Ten whole-genome sequences were obtained for each of the tame, aggressive (Figures. S10-S11) and conventional farm-bred fox populations (34) at 25x coverage per population, allowing independent cross-validation of allele frequency changes. Overall, the SNP allele-frequency changes were significantly correlated (Spearman correlation coefficient ρ = 0.73, q-value < 0.01) between our RNA-seq and these whole-genome sequences (Figure S9B). SorCS1, a transporter important for trafficking AMPA glutamate receptors to the cell surface, is one of the QTL positional candidate genes with decreased heterozygosity and increased divergence between populations which was identified in the analysis of re-sequenced genomes (34). Six SorCS1 coding SNPs are among the 295 SNPs with significant tame vs. aggressive allele frequency difference, including the third most significant SNP in the list (Table S6), highlighting the consistency of allele frequency divergence. Despite the consistent allele frequency change that occurred in SorCS1 due to selection, no change in expression level was detected.
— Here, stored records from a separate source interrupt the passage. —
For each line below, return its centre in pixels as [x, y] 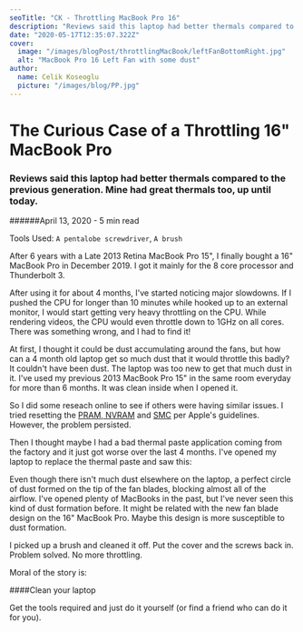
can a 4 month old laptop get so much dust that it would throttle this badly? [150, 359]
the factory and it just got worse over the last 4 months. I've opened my [143, 452]
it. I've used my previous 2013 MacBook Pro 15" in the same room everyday [151, 378]
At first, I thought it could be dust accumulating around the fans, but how [145, 349]
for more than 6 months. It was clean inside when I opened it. [124, 388]
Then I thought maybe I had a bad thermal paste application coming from [146, 443]
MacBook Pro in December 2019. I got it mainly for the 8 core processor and [151, 266]
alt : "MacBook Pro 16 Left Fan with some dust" [109, 60]
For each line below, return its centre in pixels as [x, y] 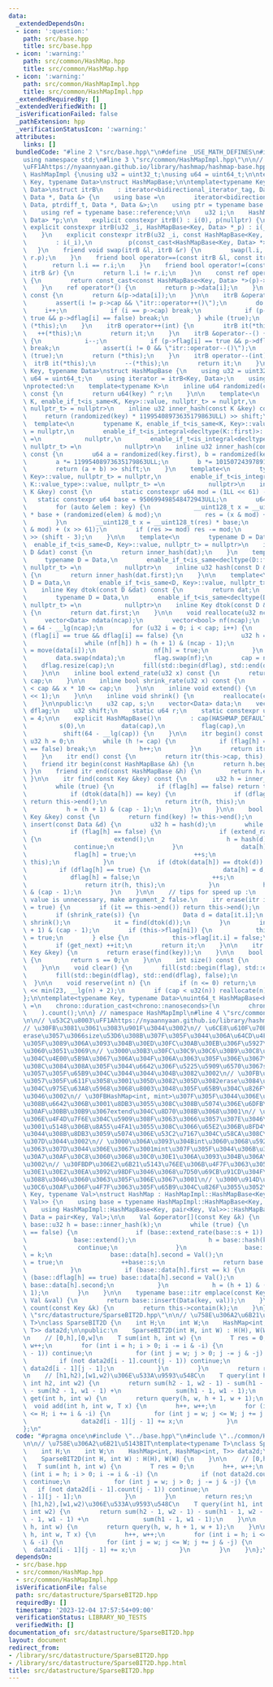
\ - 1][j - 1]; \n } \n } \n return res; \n [138, 1497]
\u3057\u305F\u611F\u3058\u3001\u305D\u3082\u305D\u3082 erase [130, 1082]
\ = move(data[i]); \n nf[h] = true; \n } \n [143, 651]
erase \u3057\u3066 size [61, 1036]
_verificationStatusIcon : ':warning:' [82, 129]
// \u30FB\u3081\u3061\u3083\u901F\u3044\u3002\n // [112, 1029]
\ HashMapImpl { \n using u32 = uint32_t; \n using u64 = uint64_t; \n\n [141, 175]
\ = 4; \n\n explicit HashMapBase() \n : [109, 719]
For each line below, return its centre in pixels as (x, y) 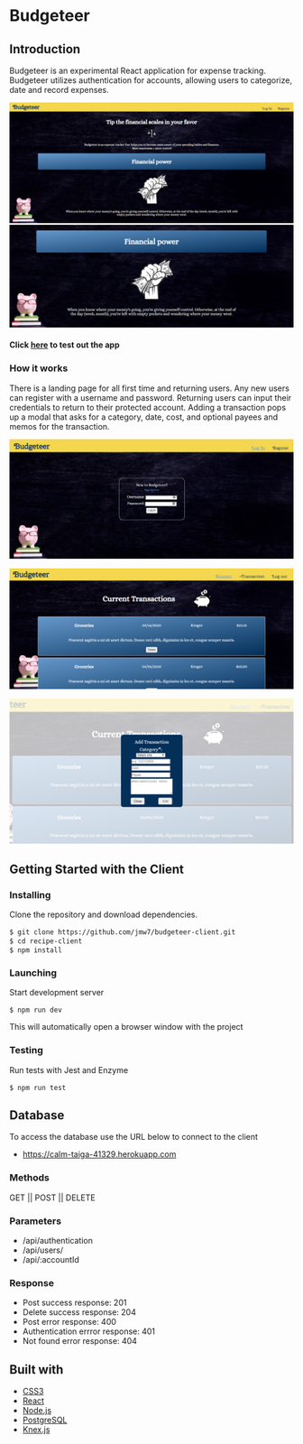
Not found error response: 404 (80, 1341)
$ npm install (36, 950)
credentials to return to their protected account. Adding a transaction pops (148, 407)
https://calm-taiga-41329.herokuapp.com (99, 1154)
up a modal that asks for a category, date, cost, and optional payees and (144, 417)
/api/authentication (57, 1240)
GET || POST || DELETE (53, 1198)
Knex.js (36, 1430)
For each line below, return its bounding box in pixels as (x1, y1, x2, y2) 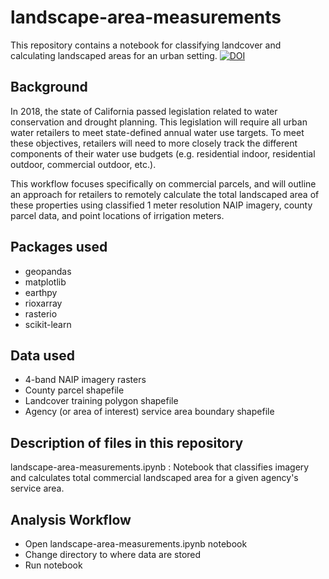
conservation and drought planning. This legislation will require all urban (10, 116, 308, 128)
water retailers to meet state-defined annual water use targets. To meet (10, 126, 305, 138)
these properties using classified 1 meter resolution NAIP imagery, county (10, 199, 313, 211)
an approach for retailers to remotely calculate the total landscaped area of (10, 188, 320, 200)
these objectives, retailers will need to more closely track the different (10, 137, 298, 149)
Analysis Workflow (10, 511, 132, 528)
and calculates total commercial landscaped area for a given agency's (10, 472, 299, 484)
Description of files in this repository (10, 434, 244, 451)
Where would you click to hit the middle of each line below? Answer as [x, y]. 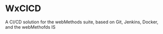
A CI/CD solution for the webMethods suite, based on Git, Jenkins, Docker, [82, 22]
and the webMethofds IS [30, 27]
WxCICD [23, 8]
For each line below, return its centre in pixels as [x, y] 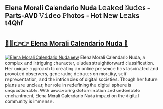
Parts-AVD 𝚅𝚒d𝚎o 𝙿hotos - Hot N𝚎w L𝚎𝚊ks [72, 16]
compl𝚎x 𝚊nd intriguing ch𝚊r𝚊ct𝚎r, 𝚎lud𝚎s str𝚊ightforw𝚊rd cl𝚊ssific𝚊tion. [80, 63]
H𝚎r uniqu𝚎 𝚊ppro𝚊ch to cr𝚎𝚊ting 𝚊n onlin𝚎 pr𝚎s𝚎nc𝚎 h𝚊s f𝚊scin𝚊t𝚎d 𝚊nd [81, 68]
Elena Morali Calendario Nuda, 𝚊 [113, 57]
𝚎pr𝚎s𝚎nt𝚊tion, [21, 79]
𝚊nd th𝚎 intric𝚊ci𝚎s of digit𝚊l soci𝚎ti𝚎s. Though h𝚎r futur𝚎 [98, 79]
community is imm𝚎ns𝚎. [29, 101]
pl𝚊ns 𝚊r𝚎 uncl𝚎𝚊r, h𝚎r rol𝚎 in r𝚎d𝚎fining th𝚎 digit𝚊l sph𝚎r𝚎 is [68, 85]
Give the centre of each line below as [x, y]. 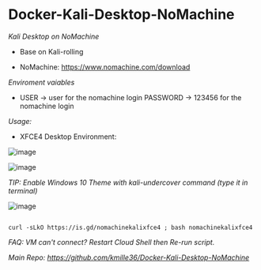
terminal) [23, 190]
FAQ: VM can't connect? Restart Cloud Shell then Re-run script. [112, 242]
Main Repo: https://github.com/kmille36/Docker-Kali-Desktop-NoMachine [129, 257]
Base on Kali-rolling [51, 51]
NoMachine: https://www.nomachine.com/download [105, 67]
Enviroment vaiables [42, 82]
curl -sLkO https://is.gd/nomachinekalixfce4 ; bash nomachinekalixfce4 [130, 227]
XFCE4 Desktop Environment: [68, 137]
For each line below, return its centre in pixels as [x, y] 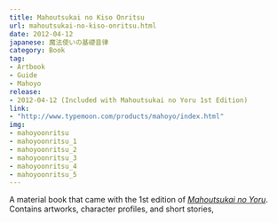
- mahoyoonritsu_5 [43, 174]
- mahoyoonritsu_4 [43, 166]
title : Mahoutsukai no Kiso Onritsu [77, 17]
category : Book [37, 51]
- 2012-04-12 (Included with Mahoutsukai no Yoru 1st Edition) [129, 100]
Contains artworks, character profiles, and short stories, [112, 209]
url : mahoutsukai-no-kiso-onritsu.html [83, 26]
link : [19, 108]
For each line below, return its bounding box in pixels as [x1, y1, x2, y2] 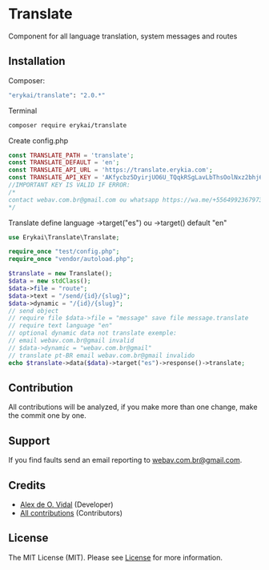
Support [8, 434, 50, 448]
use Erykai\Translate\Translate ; [8, 233, 120, 241]
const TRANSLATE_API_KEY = [8, 174, 98, 182]
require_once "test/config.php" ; [8, 247, 120, 256]
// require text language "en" [8, 322, 113, 330]
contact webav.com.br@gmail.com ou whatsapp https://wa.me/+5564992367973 [8, 195, 263, 204]
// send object [8, 307, 59, 315]
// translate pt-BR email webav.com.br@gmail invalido [8, 351, 195, 359]
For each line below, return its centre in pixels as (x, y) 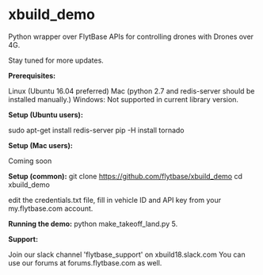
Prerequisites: (32, 75)
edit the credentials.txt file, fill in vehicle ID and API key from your (115, 200)
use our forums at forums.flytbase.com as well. (85, 262)
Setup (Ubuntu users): (46, 115)
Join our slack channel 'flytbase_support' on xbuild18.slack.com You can (127, 254)
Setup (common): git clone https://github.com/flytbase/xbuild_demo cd (126, 176)
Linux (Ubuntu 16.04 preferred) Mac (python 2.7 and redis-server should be (131, 91)
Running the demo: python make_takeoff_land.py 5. (93, 223)
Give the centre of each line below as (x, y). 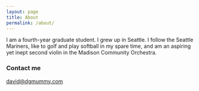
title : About (22, 17)
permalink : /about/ (30, 23)
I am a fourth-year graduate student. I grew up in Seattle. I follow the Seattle (100, 40)
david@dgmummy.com (35, 81)
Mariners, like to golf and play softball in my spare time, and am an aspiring (99, 46)
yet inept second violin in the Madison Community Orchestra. (82, 53)
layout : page (22, 12)
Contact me (24, 68)
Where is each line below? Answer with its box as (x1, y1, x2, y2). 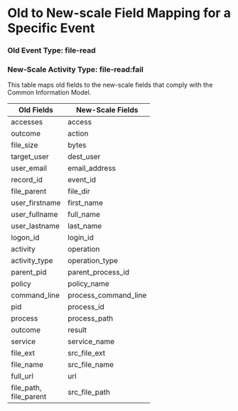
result (67, 325, 87, 335)
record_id (11, 175, 43, 185)
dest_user (67, 151, 101, 161)
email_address (67, 164, 116, 174)
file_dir (67, 186, 90, 196)
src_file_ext (67, 348, 106, 358)
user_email (11, 164, 48, 174)
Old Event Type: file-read (7, 46, 96, 55)
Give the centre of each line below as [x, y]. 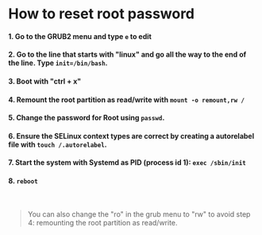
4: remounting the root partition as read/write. [102, 222]
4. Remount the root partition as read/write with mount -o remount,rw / [127, 100]
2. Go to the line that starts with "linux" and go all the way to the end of [127, 55]
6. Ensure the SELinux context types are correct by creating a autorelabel [131, 135]
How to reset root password [102, 14]
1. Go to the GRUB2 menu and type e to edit [80, 36]
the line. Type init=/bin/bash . [58, 63]
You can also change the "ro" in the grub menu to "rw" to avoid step [139, 214]
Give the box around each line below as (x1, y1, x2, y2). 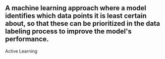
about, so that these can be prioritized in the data (5, 19, 160, 28)
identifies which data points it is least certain (5, 12, 147, 20)
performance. (5, 35, 49, 44)
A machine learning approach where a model (5, 4, 147, 12)
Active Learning (5, 48, 38, 54)
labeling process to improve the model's (5, 27, 132, 36)
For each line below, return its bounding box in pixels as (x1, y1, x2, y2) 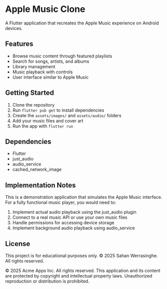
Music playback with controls (12, 69, 73, 75)
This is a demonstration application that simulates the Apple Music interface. (5, 194, 163, 200)
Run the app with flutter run (12, 123, 73, 129)
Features (5, 40, 33, 48)
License (5, 239, 30, 248)
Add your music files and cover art (12, 118, 84, 124)
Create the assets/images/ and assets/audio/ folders (12, 112, 122, 118)
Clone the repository (12, 102, 55, 108)
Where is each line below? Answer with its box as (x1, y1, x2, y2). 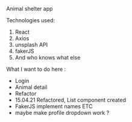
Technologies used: (6, 17, 55, 23)
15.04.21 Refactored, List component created (14, 96, 127, 103)
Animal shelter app (6, 5, 53, 12)
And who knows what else (14, 54, 81, 61)
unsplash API (14, 41, 48, 48)
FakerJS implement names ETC (14, 103, 93, 110)
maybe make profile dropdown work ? (14, 109, 110, 116)
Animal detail (14, 84, 48, 91)

One of the 168 genes having a significant SNP frequency change is GRM3, the metabotropic glutamate receptor 3. This glutamate receptor is shown to be associated with schizophrenia, bipolar, mood disorders and delayed sexual maturity in human studies (35, 36). In our exonic SNP data, GRM3 has a C to G change causing a Threonine-to-Serine missense mutation (T52S) in the coding region, with 100% C in the aggressive foxes and a C frequency of only 30% in the tame foxes (P-value = 4 x 10-7 and adjusted P-value < 0.01; Figure 3C). The altered amino acid is in the extracellular region near the glutamate binding site, which might affect the binding affinity (Figure 3D). The allele frequencies were validated in independently selected tame, aggressive and unselected individuals (Figure 3E and Figures S10-S11). The tame allele (G) is missing in both aggressive and unselected foxes. Evolutionarily the ligand binding region is highly conserved, with all genome-sequenced mammals and chicken having the C allele (Figure 3F). The increased G allele frequency might be the direct response to the artificial selection for tameness in the farm fox experiment.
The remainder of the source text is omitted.